List All Pages Belonging to an Agent Using CustomGPT.ai RAG API’s Python SDK – A How-To Guide

Learn how to fetch all pages indexed in your CustomGPT project via the CustomGPT RAG APIs Python SDK implementation. In this guide, we show you how to retrieve a complete list of pages (whether they came from uploaded files or crawled URLs) that belong to a specific CustomGPT project. List all pages to verify that your bot has ingested all the content you provided and to build features like a content index or source list for your chatbot.

As a prerequisite, check out Getting Started with CustomGPT.ai for New Developers to ensure you have your API key and environment ready to go.

Notebook Link: CustomGPT Cookbook – SDK_List_all_pages_belonging_to_a_project.ipynb

Introduction

In this tutorial, we’ll walk through listing all pages of a CustomGPT project using the Python SDK. Every CustomGPT project (chatbot) is backed by one or more knowledge sources – these can be documents you uploaded, web pages fetched via a sitemap, or other data sources. Each source gets broken down into “pages” in the CustomGPT system. For example, if you uploaded 3 PDF files and added 2 webpages, you’d have 5 pages in your project.

Being able to get a list of all these pages programmatically is useful. You might want to:

  • Audit which pages are included in your bot’s knowledge base.
  • Display the list of sources in a UI (perhaps to let users know what the bot knows or to show citations).
  • Check the status of each page (indexed successfully or not).
  • Remove or update specific pages via other API calls.

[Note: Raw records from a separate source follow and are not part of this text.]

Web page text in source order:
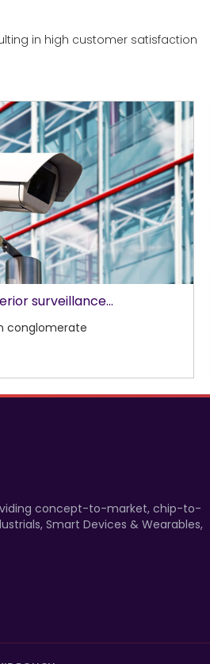
in high customer satisfaction
surveillance...
conglomerate
concept-to-market, chip-to-
Smart Devices & Wearables,
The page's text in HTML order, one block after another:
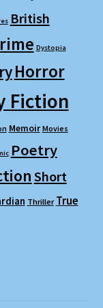
British
Dystopia
Horror
Fiction
Memoir Movies
Poetry
Short
Thriller True
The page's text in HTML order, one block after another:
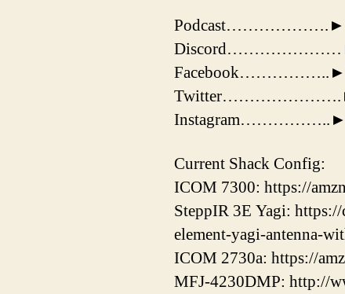
Podcast……………….►
Discord…………………►
Twitter………………….►
Instagram……………..►
Current Shack Config:
ICOM 7300: https://
SteppIR 3E Yagi:
element-yagi-antenna-
ICOM 2730a: https://
MFJ-4230DMP: http://
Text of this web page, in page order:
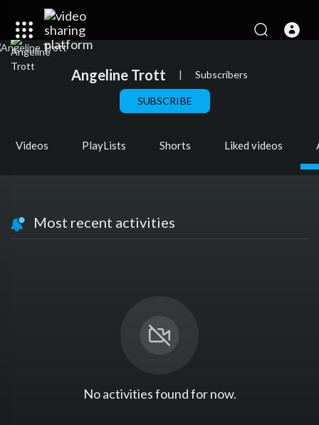
Angeline Trott | Subscribers
SUBSCRIBE
Videos PlayLists Shorts Liked videos
Most recent activities
No activities found for now.
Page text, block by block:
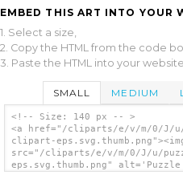
EMBED THIS ART INTO YOUR
1. Select a size,
2. Copy the HTML from the code
3. Paste the HTML into your website.
SMALL MEDIUM
<!-- Size: 140 px -- >
<a href="/cliparts/e/v/m/0/J/
clipart-
src="/cliparts/e/v/m/0/J/u/
eps.svg.thumb.png"
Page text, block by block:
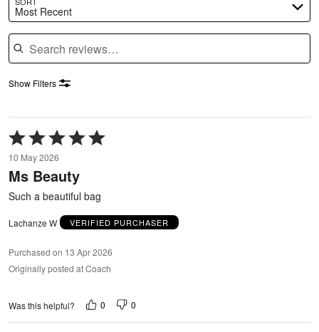
Most Recent
Search reviews
Show Filters
Rated
5
out
of
5
10 May 2026
Ms Beauty
Such a beautiful bag
Lachanze W VERIFIED PURCHASER
Purchased on 13 Apr 2026
Originally posted at Coach
Was this helpful? 0 0
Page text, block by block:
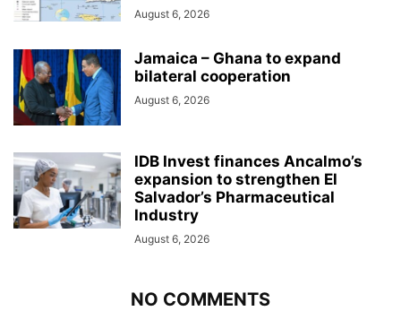
August 6, 2026
Jamaica – Ghana to expand
bilateral cooperation
August 6, 2026
IDB Invest finances Ancalmo’s
expansion to strengthen El
Salvador’s Pharmaceutical
Industry
August 6, 2026
NO COMMENTS
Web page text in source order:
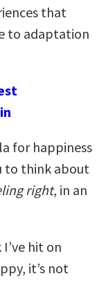
that
to adaptation
for happiness
to think about
right, in an
hit on
it’s not
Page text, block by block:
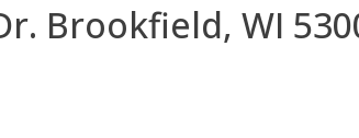
Brookfield, WI
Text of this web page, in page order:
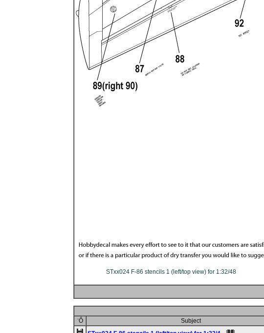
STxx024 F-86 stencils 1 (left/top view) for 1:32/48
¨Ô Subject
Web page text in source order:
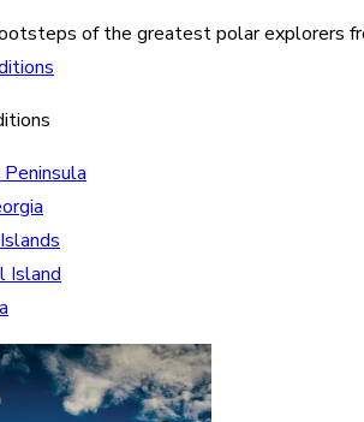
of the greatest polar explorers
Island
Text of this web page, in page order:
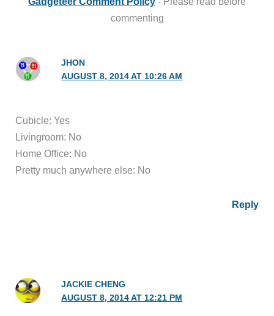
commenting
JHON
AUGUST 8, 2014 AT 10:26 AM
Cubicle: Yes
Livingroom: No
Home Office: No
Pretty much anywhere else: No
Reply
JACKIE CHENG
AUGUST 8, 2014 AT 12:21 PM
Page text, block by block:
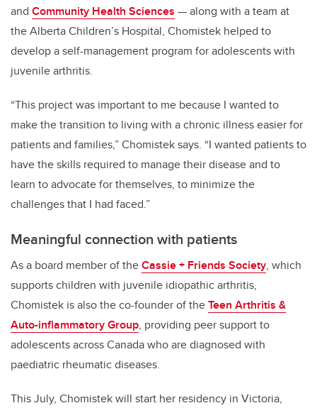
and Community Health Sciences — along with a team at
the Alberta Children’s Hospital, Chomistek helped to
develop a self-management program for adolescents with
juvenile arthritis.
“This project was important to me because I wanted to
make the transition to living with a chronic illness easier for
patients and families,” Chomistek says. “I wanted patients to
have the skills required to manage their disease and to
learn to advocate for themselves, to minimize the
challenges that I had faced.”
Meaningful connection with patients
As a board member of theCassie + Friends Society, which
supports children with juvenile idiopathic arthritis,
Chomistek is also the co-founder of theTeen Arthritis &
Auto-inflammatory Group, providing peer support to
adolescents across Canada who are diagnosed with
paediatric rheumatic diseases.
This July, Chomistek will start her residency in Victoria,
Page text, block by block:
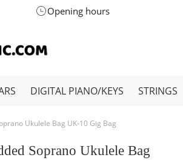
Opening hours
DIGITAL PIANO/KEYS STRINGS
Ukulele Bag UK-10 Gig Bag
Soprano Ukulele Bag
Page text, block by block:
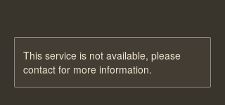
This service is not available, please
contact for more information.
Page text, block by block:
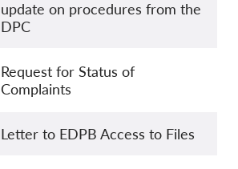
update on procedures from the
DPC
Request for Status of
Complaints
Letter to EDPB Access to Files
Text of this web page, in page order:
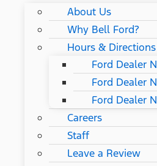
About Us
Why Bell Ford?
Hours & Directions
Ford Dealer
Ford Dealer
Ford Dealer
Careers
Staff
Leave a Review
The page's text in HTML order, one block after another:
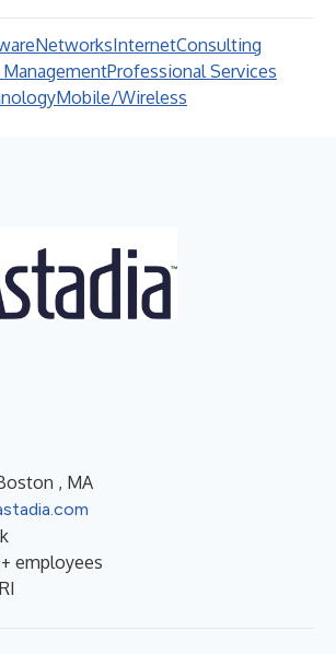
NetworksInternetConsulting
ManagementProfessional Services
Mobile/Wireless
, MA
employees
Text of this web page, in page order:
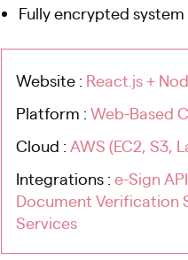
Fully encrypted
Website : React.js +
Platform : Web-Based
Cloud : AWS (EC2, S3,
Integrations : e-Sign
Document Verification
Services
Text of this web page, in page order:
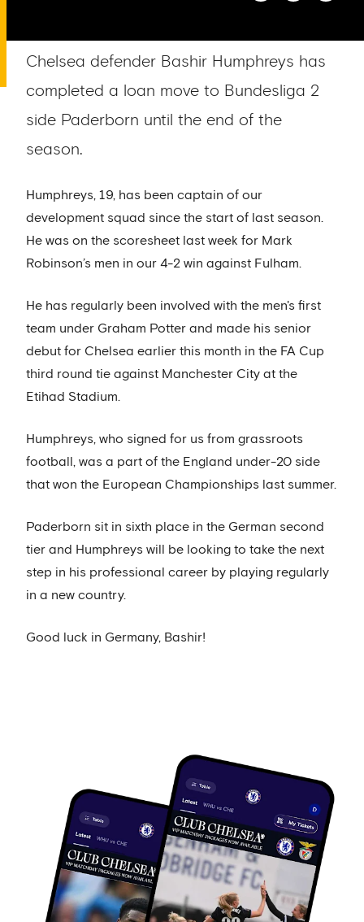
Chelsea defender Bashir Humphreys has
completed a loan move to Bundesliga 2
side Paderborn until the end of the
season.
Humphreys, 19, has been captain of our
development squad since the start of last season.
He was on the scoresheet last week for Mark
Robinson’s men in our 4-2 win against Fulham.
He has regularly been involved with the men's first
team under Graham Potter and made his senior
debut for Chelsea earlier this month in the FA Cup
third round tie against Manchester City at the
Etihad Stadium.
Humphreys, who signed for us from grassroots
football, was a part of the England under-20 side
that won the European Championships last summer.
Paderborn sit in sixth place in the German second
tier and Humphreys will be looking to take the next
step in his professional career by playing regularly
in a new country.
Good luck in Germany, Bashir!
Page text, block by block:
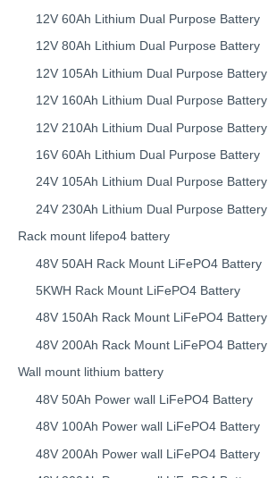
12V 60Ah Lithium Dual Purpose Battery
12V 80Ah Lithium Dual Purpose Battery
12V 105Ah Lithium Dual Purpose Battery
12V 160Ah Lithium Dual Purpose Battery
12V 210Ah Lithium Dual Purpose Battery
16V 60Ah Lithium Dual Purpose Battery
24V 105Ah Lithium Dual Purpose Battery
24V 230Ah Lithium Dual Purpose Battery
Rack mount lifepo4 battery
48V 50AH Rack Mount LiFePO4 Battery
5KWH Rack Mount LiFePO4 Battery
48V 150Ah Rack Mount LiFePO4 Battery
48V 200Ah Rack Mount LiFePO4 Battery
Wall mount lithium battery
48V 50Ah Power wall LiFePO4 Battery
48V 100Ah Power wall LiFePO4 Battery
48V 200Ah Power wall LiFePO4 Battery
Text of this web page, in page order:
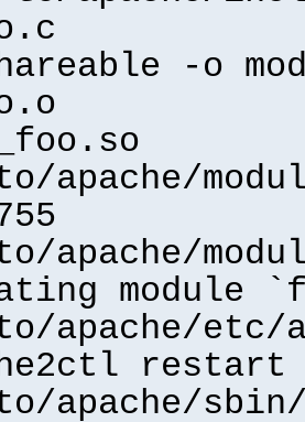
-o
apache/
apache/
module
apache/etc/
restart
apache/
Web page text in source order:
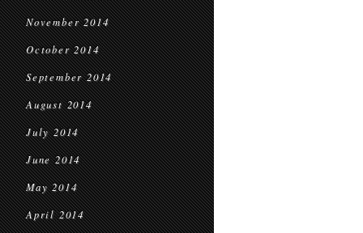
November 2014
October 2014
September 2014
August 2014
July 2014
June 2014
May 2014
April 2014
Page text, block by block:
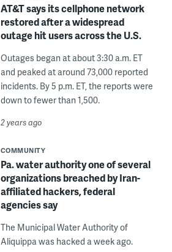
AT&T says its cellphone network
restored after a widespread
outage hit users across the U.S.
Outages began at about 3:30 a.m. ET
and peaked at around 73,000 reported
incidents. By 5 p.m. ET, the reports were
down to fewer than 1,500.
2 years ago
COMMUNITY
Pa. water authority one of several
organizations breached by Iran-
affiliated hackers, federal
agencies say
The Municipal Water Authority of
Aliquippa was hacked a week ago.
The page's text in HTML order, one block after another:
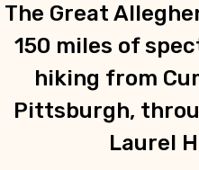
The Great
150 miles of
hiking from
Pittsburgh,
Laurel
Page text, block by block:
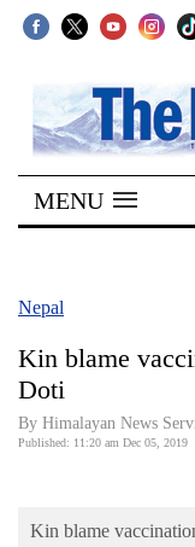
SECTIONS
Home
Kathmandu
Covid
World
MENU
Nepal
Kin blame
Doti
By Himalayan News
Published: 11:20 am Dec 05, 2019
Kin blame
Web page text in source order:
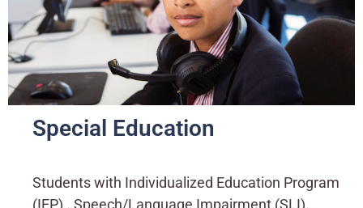
Special Education
Students with Individualized Education Program
(IEP) . Speech/Language Impairment (SLI).
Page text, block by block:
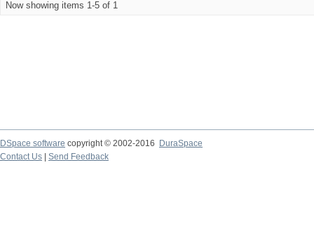
Now showing items 1-5 of 1
DSpace software copyright © 2002-2016
DuraSpace
Contact Us
Send Feedback
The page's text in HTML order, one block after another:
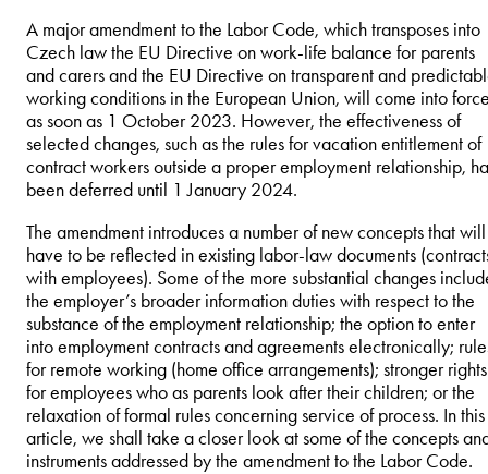
A major amendment to the Labor Code, which transposes into
Czech law the EU Directive on work-life balance for parents
and carers and the EU Directive on transparent and
working conditions in the European Union, will come into
as soon as 1 October 2023. However, the effectiveness of
selected changes, such as the rules for vacation entitlement of
contract workers outside a proper employment relationship,
been deferred until 1 January 2024.
The amendment introduces a number of new concepts that will
have to be reflected in existing labor-law documents
with employees). Some of the more substantial changes
the employer’s broader information duties with respect to the
substance of the employment relationship; the option to enter
into employment contracts and agreements electronically;
for remote working (home office arrangements); stronger rights
for employees who as parents look after their children; or the
relaxation of formal rules concerning service of process. In this
article, we shall take a closer look at some of the concepts
instruments addressed by the amendment to the Labor Code.
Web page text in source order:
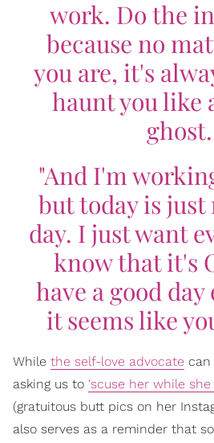
work. Do the
because no
you are, it's
haunt you like
ghost.
"And I'm
but today is just
day. I just want
know that it's
have a good
it seems like
While the self-love advocate can
asking us to 'scuse her while
(gratuitous butt pics on her
also serves as a reminder that
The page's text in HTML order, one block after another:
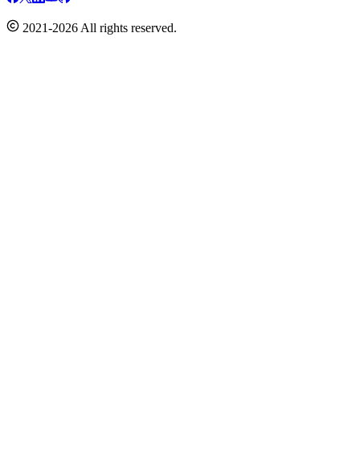
2021-2026 All rights reserved.
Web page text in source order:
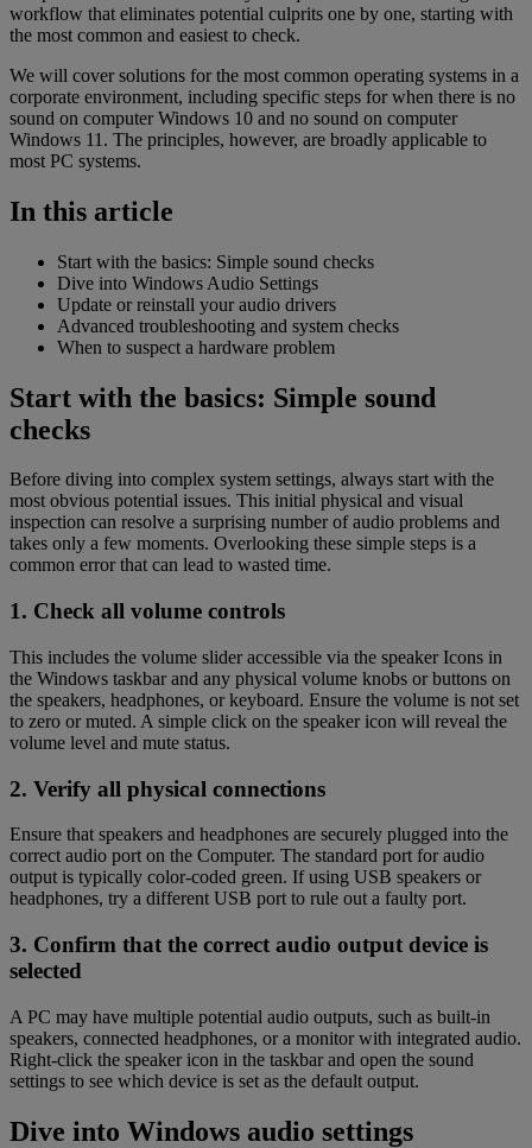
workflow that eliminates potential culprits one by one, starting with
the most common and easiest to check.
We will cover solutions for the most common operating systems in a
corporate environment, including specific steps for when there is no
sound on computer Windows 10 and no sound on computer
Windows 11. The principles, however, are broadly applicable to
most PC systems.
In this article
Start with the basics: Simple sound checks
Dive into Windows Audio Settings
Update or reinstall your audio drivers
Advanced troubleshooting and system checks
When to suspect a hardware problem
Start with the basics: Simple sound
checks
Before diving into complex system settings, always start with the
most obvious potential issues. This initial physical and visual
inspection can resolve a surprising number of audio problems and
takes only a few moments. Overlooking these simple steps is a
common error that can lead to wasted time.
1. Check all volume controls
This includes the volume slider accessible via the speaker Icons in
the Windows taskbar and any physical volume knobs or buttons on
the speakers, headphones, or keyboard. Ensure the volume is not set
to zero or muted. A simple click on the speaker icon will reveal the
volume level and mute status.
2. Verify all physical connections
Ensure that speakers and headphones are securely plugged into the
correct audio port on the Computer. The standard port for audio
output is typically color-coded green. If using USB speakers or
headphones, try a different USB port to rule out a faulty port.
3. Confirm that the correct audio output device is
selected
A PC may have multiple potential audio outputs, such as built-in
speakers, connected headphones, or a monitor with integrated audio.
Right-click the speaker icon in the taskbar and open the sound
settings to see which device is set as the default output.
Dive into Windows audio settings
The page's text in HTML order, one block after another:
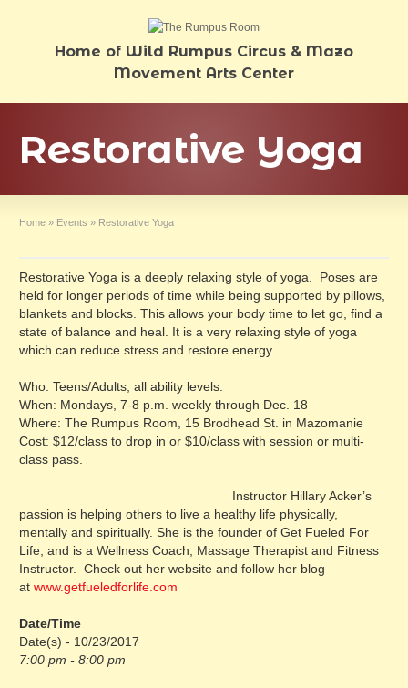
Home of Wild Rumpus Circus & Mazo
Movement Arts Center
Restorative Yoga
Home » Events » Restorative Yoga
Restorative Yoga is a deeply relaxing style of yoga. Poses are
held for longer periods of time while being supported by pillows,
blankets and blocks. This allows your body time to let go, find a
state of balance and heal. It is a very relaxing style of yoga
which can reduce stress and restore energy.
Who: Teens/Adults, all ability levels.
When: Mondays, 7-8 p.m. weekly through Dec. 18
Where: The Rumpus Room, 15 Brodhead St. in Mazomanie
Cost: $12/class to drop in or $10/class with session or multi-
class pass.
Instructor Hillary Acker’s
passion is helping others to live a healthy life physically,
mentally and spiritually. She is the founder of Get Fueled For
Life, and is a Wellness Coach, Massage Therapist and Fitness
Instructor. Check out her website and follow her blog
atwww.getfueledforlife.com
Date/Time
Date(s) - 10/23/2017
7:00 pm - 8:00 pm

This guide will show how to use CustomGPT.Page.list() to retrieve all page entries for a given project.

Prerequisites

  • CustomGPT API Key – Your API key for authentication, with access to the project whose pages you want to list.
  • CustomGPT Python SDK – Ensure customgpt-client is installed. We’ll use its Page listing function.
  • Project ID – The identifier of the project (agent) whose pages you want. If you don’t have one yet, we’ll create a sample project.
  • Python environment – Google Colab, Jupyter, or any Python environment to run the code.

Step-by-Step Guide

Let’s retrieve list of all pages belonging to a project step by step:

  1. Install and initialize the SDK. Start by installing the CustomGPT client and setting your API key:
!pip install customgpt-client

from customgpt_client import CustomGPT

CustomGPT.api_key = "YOUR_API_TOKEN"

Get API keys

To get your API key, there are two ways:

Method 1 – Via Agent

  1. Agent > All Agents.
  2. Select your agent and go to deploy, click on the API key section and create an API. 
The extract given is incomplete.